This chapter describes two-dimensional triangulations on the sphere. It is organized as follows:
<ul>
  <li>Section \ref Section_2D_ToS_Definitions introduces the main definitions about triangulations on the sphere.</li>
  <li>Section \ref Section_2D_ToS_Implementation details the way two-dimensional triangulations on the sphere
      are implemented and represented in \cgal.</li>
  <li>Section \ref Section_2D_ToS_Examples lists a few basic examples to illustrate the capabilities
      of the package.</li>
</ul>

\section Section_2D_ToS_Definitions Definitions

Denote by \f$ \mathbb{S(c, r)}\f$ the two-dimensional sphere embedded in the Euclidean space \f$ \mathbb{R}^3\f$,
with center `c` and radius `r`, that is
\f$ \mathbb{S(c, r)} = \left\{ x \in \mathbf{R}^3 : \left\| x - c \right\| = r \right\} \f$.
When the parameters `c` and `r` are not important, they will be omitted and \f$ \mathbb{S}\f$
will be used directly.
Given a set \f$ \mathcal{P}\f$ of points on \f$ \mathbb{S(c, r)}\f$, a <em>two-dimension triangulation</em>
of \f$ \mathcal{P}\f$ can be described as a two-dimensional simplicial complex that is pure,
connected, and without singularity whose vertices are exactly the points in \f$ \mathcal{P}\f$
(see the complete definition in the package
\ref Section_2D_Triangulations_Definitions "2D Triangulations").

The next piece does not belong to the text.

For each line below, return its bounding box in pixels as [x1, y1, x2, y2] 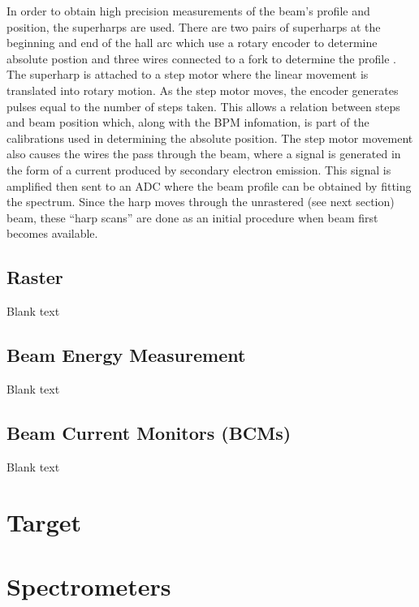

In \f$ \mathbb{R}^2\f$, a <em>Delaunay</em> triangulation is a two-dimension triangulation
that satisfies the <em>empty circle property</em> (also called <em>Delaunay property</em>):
the circumscribing circle of any facet of the triangulation contains no point in its interior.
This definition naturally extends to the two-dimensional sphere, as illustrated in the figure below.

\cgalFigureBegin{fig_del_def, delaunay_on_sphere_def.svg}
Delaunay property: the circumscribing circle (in green) on the sphere
of the Delaunay face \f$ p_1 p_2 p_3\f$ is empty.
\cgalFigureEnd

A particularity of Delaunay triangulations on \f$ \mathbb{S}\f$ is that the Delaunay property
test can be reduced to a simple orientation test in the three-dimensional space: indeed, the circumscribing
circle of a Delaunay face is the intersection of the plane passing through the three vertices
of the face with \f$ \mathbb{S}\f$, and determining whether a fourth point `q` is within the
circumscribing circle or not is equivalent to checking whether `q` is above or below the said supporting plane.

\subsection Section_2D_ToS_Imprecision Representation of a Point on the Sphere

The theoretical definition of Delaunay triangulations in the previous section assumes that points
in \f$ \mathcal{P}\f$ lie exactly on the sphere. In a real world however, one usually does not
manipulate points that lie exactly on \f$ \mathbb{S}\f$ because the chosen number type
is not able to represent square roots exactly, such as \f$ \mathtt{float}\f$, or \f$ \mathtt{double}\f$.
Some specific number types are able to represent exactly all points on the sphere, for example
the class `CORE::Expr`, but this comes with the drawback of a substantially higher computational cost.

This lack of exact representation is an obvious problem as the interpretation of the Delaunay property
as an orientation test does not stand if points do not lie in a convex position.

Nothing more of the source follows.